Deepening the Transatlantic Dialogue on Financial Regulation
Are Our Financial Systems Sound and Stable?
Since the reform overhauls following the crisis in 2008, experts have agonized about the question whether financial systems across the Atlantic are sound enough to prevent another financial crisis. One camp, including Eric Helleiner, professor and member of the Warwick Commission on International Financial Regulation set up in 2009 to reform banking regulation, talks about the “Status Quo Crisis.” The term highlights the fact that there has been very little change despite the massive shock the financial crisis had caused. According to Helleiner, there were, surprisingly enough, no “Bretton Woods moments” that established in 1944 the postwar international financial order. Other examples include the G20 summits that were not rising to the expectations, the unchallenged status of the U.S. dollar as the world’s dominant international currency, or the inherently market-friendly nature of international financial regulation that hasn’t fundamentally changed. Given the incremental nature of reforms, adherents to this viewpoint predict that there will soon be another financial meltdown.
The other camp, including policymakers on both sides of the Atlantic, has been trying to reassure us that the international financial system is sound and stable. Only recently, the Financial Stability Board (FSB) declared that “toxic forms of shadow banking” are being eliminated. When in June 2017 all U.S. banks passed the U.S. Federal Reserve’s annual stress test, the Fed chair suggested we might not experience another financial crisis “in our lifetimes.” Similarly, on its website, the European Commission reassures citizens that past reforms “have made the financial system more stable and resilient.”
Although the FSB describes the financial system as “safer, simpler and fairer,” it also acknowledges “risks that, if left unchecked, could undermine sustainable and balanced growth.” A major problem is, indeed, that risks have morphed—and migrated out of the banking system, where certain activities continue to exist under much less regulatory scrutiny. Banks are also still too big, too interconnected, and too undercapitalized, as a former City minister recently admitted. That is not to say there have not been changes. The regulatory system discredited by the crisis has been overhauled in the U.S. and the EU, but as the European Commission acknowledges, there is a need to “address the remaining risks and to keep the regulatory framework up to speed with technological and economic developments.”
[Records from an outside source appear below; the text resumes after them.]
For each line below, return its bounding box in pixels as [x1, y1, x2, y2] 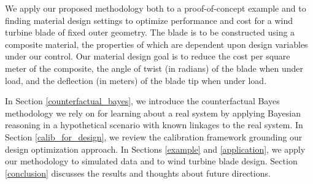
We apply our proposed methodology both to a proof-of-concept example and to [5, 2, 306, 14]
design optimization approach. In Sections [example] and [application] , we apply [5, 142, 306, 155]
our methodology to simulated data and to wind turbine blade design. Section [5, 155, 298, 167]
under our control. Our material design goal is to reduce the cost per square [5, 50, 290, 63]
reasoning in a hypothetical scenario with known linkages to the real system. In [5, 118, 303, 131]
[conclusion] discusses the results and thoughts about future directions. [5, 166, 271, 179]
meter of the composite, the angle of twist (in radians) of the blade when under [5, 61, 304, 74]
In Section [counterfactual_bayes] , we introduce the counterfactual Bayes [5, 94, 280, 107]
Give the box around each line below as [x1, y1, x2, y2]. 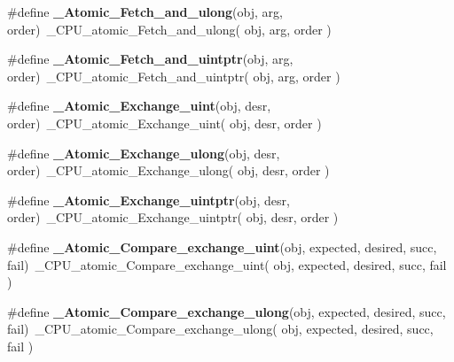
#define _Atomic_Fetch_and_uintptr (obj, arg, [7, 50, 294, 68]
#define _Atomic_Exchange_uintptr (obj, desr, [7, 190, 290, 209]
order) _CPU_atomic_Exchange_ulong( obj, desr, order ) [7, 161, 330, 180]
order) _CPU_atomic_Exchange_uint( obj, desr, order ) [7, 113, 322, 132]
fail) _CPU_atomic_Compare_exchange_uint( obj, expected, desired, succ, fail [7, 255, 447, 273]
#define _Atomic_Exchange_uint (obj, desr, [7, 96, 271, 115]
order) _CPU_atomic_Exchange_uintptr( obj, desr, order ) [7, 208, 339, 227]
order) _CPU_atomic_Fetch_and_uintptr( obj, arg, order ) [7, 66, 340, 85]
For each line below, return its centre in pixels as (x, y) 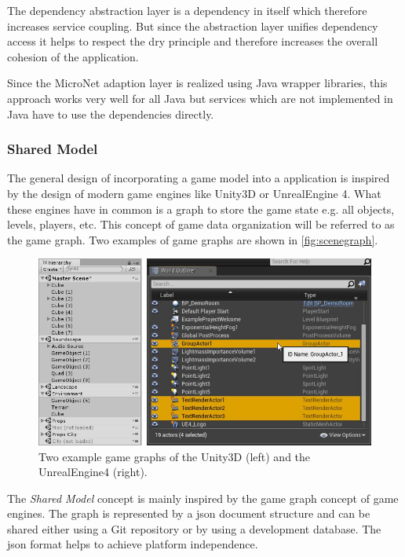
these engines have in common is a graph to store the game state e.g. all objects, (201, 209)
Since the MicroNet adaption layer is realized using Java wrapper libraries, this (197, 83)
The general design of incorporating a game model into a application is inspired (199, 178)
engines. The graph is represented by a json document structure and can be (189, 513)
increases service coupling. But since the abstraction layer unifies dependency (193, 26)
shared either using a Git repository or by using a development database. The (194, 528)
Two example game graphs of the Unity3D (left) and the (175, 456)
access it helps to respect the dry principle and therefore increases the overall (193, 41)
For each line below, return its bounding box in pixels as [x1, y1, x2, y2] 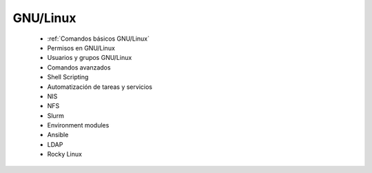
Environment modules [47, 121, 110, 130]
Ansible [47, 131, 69, 139]
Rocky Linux [47, 150, 83, 159]
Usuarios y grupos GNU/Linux [47, 54, 132, 62]
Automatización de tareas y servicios [47, 83, 153, 91]
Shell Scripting [47, 73, 89, 81]
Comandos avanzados [47, 63, 111, 72]
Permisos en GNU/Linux [47, 43, 115, 52]
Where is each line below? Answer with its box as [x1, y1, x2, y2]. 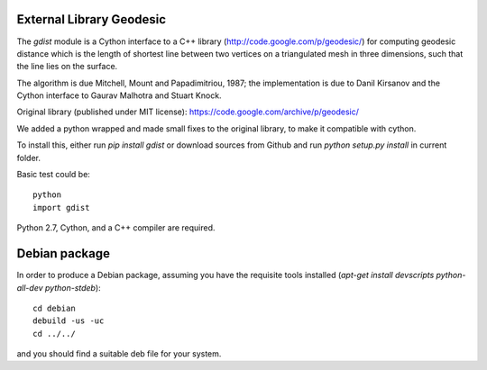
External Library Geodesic [16, 12, 167, 27]
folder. [16, 152, 41, 163]
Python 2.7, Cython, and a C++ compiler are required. [16, 222, 216, 233]
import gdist [32, 203, 90, 212]
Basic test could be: [16, 169, 90, 180]
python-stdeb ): [44, 282, 101, 293]
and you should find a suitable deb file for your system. [16, 348, 222, 359]
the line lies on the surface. [16, 61, 118, 72]
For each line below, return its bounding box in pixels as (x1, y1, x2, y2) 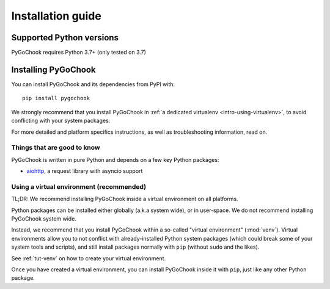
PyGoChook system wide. (11, 214, 76, 222)
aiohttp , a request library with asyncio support (26, 167, 143, 175)
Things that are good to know (11, 144, 100, 152)
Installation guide (11, 9, 102, 23)
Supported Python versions (11, 32, 119, 43)
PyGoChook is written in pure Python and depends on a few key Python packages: (11, 156, 219, 163)
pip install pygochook (22, 95, 90, 102)
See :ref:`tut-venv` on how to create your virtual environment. (11, 254, 166, 262)
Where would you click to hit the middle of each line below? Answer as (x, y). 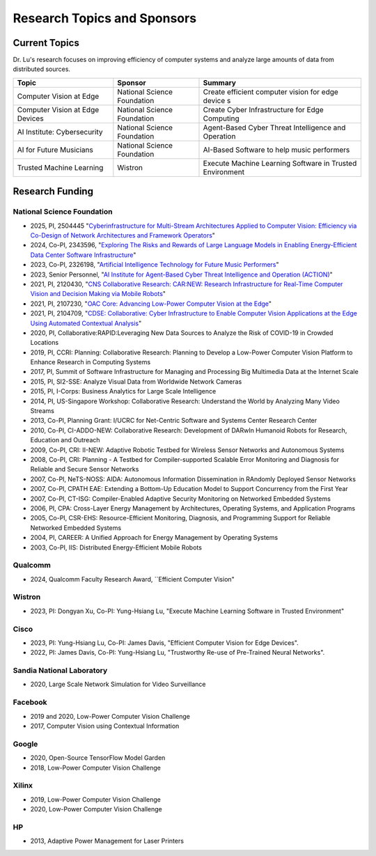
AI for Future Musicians (55, 150)
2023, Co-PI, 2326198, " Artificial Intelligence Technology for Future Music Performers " (155, 265)
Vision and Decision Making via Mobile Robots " (98, 294)
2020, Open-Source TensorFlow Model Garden (98, 758)
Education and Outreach (65, 440)
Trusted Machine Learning (60, 167)
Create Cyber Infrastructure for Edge (263, 109)
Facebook (30, 702)
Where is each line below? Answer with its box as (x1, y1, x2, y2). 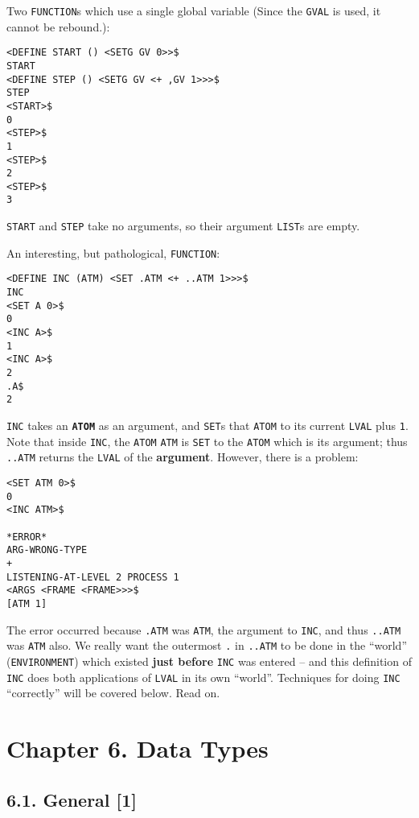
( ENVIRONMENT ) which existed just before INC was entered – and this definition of (6, 652, 412, 669)
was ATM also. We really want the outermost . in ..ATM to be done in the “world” (6, 637, 407, 654)
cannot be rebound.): (6, 18, 110, 35)
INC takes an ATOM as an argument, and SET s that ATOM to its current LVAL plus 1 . (6, 417, 409, 433)
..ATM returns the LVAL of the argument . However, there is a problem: (6, 448, 359, 465)
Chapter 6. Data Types (6, 731, 269, 764)
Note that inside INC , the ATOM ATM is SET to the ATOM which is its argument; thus (6, 432, 408, 449)
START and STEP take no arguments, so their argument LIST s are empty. (6, 217, 360, 234)
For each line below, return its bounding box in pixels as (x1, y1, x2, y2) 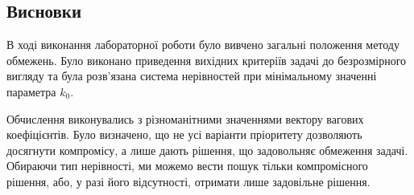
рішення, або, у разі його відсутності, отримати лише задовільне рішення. (6, 173, 371, 189)
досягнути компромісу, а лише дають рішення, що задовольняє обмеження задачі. (6, 141, 408, 158)
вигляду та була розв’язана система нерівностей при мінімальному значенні (6, 67, 377, 84)
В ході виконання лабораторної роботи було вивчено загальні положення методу (6, 36, 400, 53)
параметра (6, 83, 56, 100)
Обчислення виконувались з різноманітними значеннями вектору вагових (6, 110, 364, 127)
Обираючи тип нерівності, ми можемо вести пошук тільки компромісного (6, 157, 368, 174)
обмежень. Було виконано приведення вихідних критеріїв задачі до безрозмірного (6, 51, 407, 68)
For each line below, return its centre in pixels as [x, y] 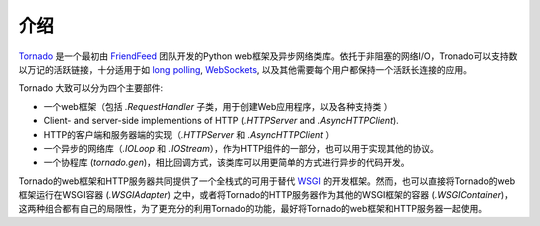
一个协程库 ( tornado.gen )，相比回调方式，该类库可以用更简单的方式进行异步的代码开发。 [226, 162]
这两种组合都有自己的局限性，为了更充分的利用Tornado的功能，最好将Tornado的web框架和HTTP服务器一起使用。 [253, 209]
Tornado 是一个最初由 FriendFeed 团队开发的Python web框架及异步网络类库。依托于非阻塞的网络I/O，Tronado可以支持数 [268, 56]
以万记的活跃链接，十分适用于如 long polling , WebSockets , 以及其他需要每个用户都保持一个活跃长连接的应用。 [245, 69]
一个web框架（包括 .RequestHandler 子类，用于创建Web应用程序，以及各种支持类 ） [218, 106]
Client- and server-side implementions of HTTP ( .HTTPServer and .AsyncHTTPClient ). [221, 121]
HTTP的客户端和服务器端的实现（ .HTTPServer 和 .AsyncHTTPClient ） [189, 134]
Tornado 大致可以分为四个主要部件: [91, 88]
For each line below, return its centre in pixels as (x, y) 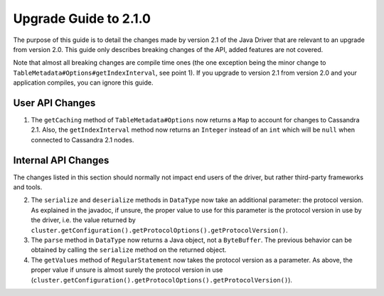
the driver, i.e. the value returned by (84, 220)
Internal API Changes (61, 160)
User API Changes (54, 103)
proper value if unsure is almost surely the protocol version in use (127, 270)
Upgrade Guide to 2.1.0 (82, 18)
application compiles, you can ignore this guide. (83, 83)
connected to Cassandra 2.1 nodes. (82, 139)
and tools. (28, 187)
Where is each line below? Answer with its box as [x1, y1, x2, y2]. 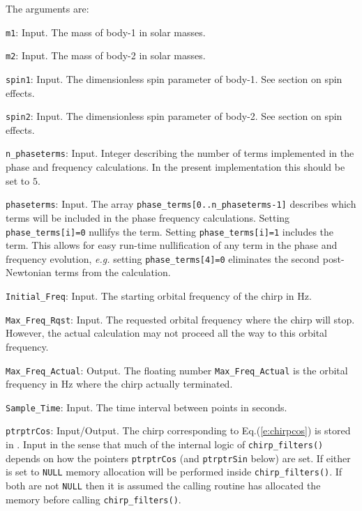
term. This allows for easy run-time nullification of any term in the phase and [6, 238, 338, 252]
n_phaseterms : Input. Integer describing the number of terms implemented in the [6, 146, 354, 160]
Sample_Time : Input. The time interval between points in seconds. [6, 399, 287, 414]
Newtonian [6, 265, 52, 280]
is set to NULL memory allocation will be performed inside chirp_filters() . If [6, 464, 342, 479]
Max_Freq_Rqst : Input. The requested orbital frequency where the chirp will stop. [6, 312, 355, 326]
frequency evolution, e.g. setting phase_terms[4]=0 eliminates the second [6, 251, 320, 266]
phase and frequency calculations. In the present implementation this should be [6, 160, 345, 174]
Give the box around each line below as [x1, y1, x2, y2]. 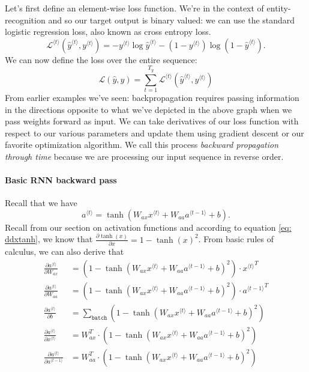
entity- [266, 2, 291, 14]
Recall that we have [5, 197, 77, 209]
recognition [5, 13, 46, 26]
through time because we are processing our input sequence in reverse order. [5, 150, 284, 162]
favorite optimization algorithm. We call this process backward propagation [5, 138, 279, 151]
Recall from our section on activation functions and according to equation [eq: [5, 221, 292, 233]
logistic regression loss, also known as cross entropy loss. [5, 25, 211, 38]
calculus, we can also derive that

An Ongoing Transatlantic Commitment is Needed
Some efforts have been undertaken to upgrade U.S.-EU financial regulatory cooperation since the crisis. The “Joint U.S. EU Financial Regulatory Forum” now serves as a bilateral channel to deepen the existing U.S.-EU Financial Markets Regulatory Dialogue that would ideally allow identifying potential problems at an earlier stage of the regulatory process. The Forum consists of senior-level meetings involving EU and U.S. regulators twice a year, alternately in Brussels and Washington, DC, as well as one meeting per year between the Commissioner for Financial Stability, Financial Services, and Capital Markets Union and the U.S. Secretary for the Treasury. As long as financial systems are subject to boom and bust cycles, close regulatory cooperation across the Atlantic is necessary to oversee increasingly interdependent financial markets, to reduce the risk of regulatory arbitrage, and to ensure that banks are “international in life but national in death.” An ongoing commitment to the dialogue on both sides of the Atlantic is key to develop effective regulatory solutions for the financial services industry.
The next Financial Regulatory Forum will take place in Brussels in summer 2018.
 Helleiner, Eric. 2014. The Status Quo Crisis. Global Financial Governance after the 2008 Meltdown. Oxford: Oxford University Press.